Search code examples
sqlmessagingrabbitmq

How to know when a set of RabbitMQ tasks are complete?


I am using RabbitMQ to have worker processes encode video files. I would like to know when all of the files are complete - that is, when all of the worker processes have finished.

The only way I can think to do this is by using a database. When a video finishes encoding:

UPDATE videos SET status = 'complete' WHERE filename = 'foo.wmv'
-- etc etc etc as each worker finishes --

And then to check whether or not all of the videos have been encoded:

SELECT count(*) FROM videos WHERE status != 'complete'

But if I'm going to do this, then I feel like I am losing the benefit of RabbitMQ as a mechanism for multiple distributed worker processes, since I still have to manually maintain a database queue.

Is there a standard mechanism for RabbitMQ dependencies? That is, a way to say "wait for these 5 tasks to finish, and once they are done, then kick off a new task?"

I don't want to have a parent process add these tasks to a queue and then "wait" for each of them to return a "completed" status. Then I have to maintain a separate process for each group of videos, at which point I've lost the advantage of decoupled worker processes as compared to a single ThreadPool concept.

Am I asking for something which is impossible? Or, are there standard widely-adopted solutions to manage the overall state of tasks in a queue that I have missed?

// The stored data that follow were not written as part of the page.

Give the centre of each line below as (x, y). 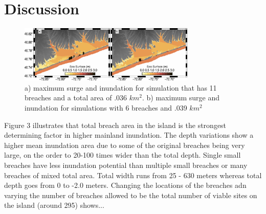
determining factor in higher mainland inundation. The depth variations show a (129, 135)
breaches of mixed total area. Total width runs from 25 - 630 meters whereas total (133, 175)
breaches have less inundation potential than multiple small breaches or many (126, 165)
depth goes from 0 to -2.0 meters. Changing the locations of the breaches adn (125, 185)
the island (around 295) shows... (54, 205)
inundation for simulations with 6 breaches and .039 (106, 108)
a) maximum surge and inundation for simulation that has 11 (121, 87)
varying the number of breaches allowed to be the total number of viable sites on (131, 195)

Edit: after searching, I found this similar question: Getting result of a long running task with RabbitMQ

Are there any particular thoughts that people have about this?


Solution

  • Use a "response" queue. I don't know any specifics about RabbitMQ, so this is general:

    • Have your parent process send out requests and keep track of how many it sent
    • Make the parent process also wait on a specific response queue (that the children know about)
    • Whenever a child finishes something (or can't finish for some reason), send a message to the response queue
    • Whenever numSent == numResponded, you're done

    Something to keep in mind is a timeout -- What happens if a child process dies? You have to do slightly more work, but basically:

    • With every sent message, include some sort of ID, and add that ID and the current time to a hash table.
    • For every response, remove that ID from the hash table
    • Periodically walk the hash table and remove anything that has timed out

    This is called the Request Reply Pattern.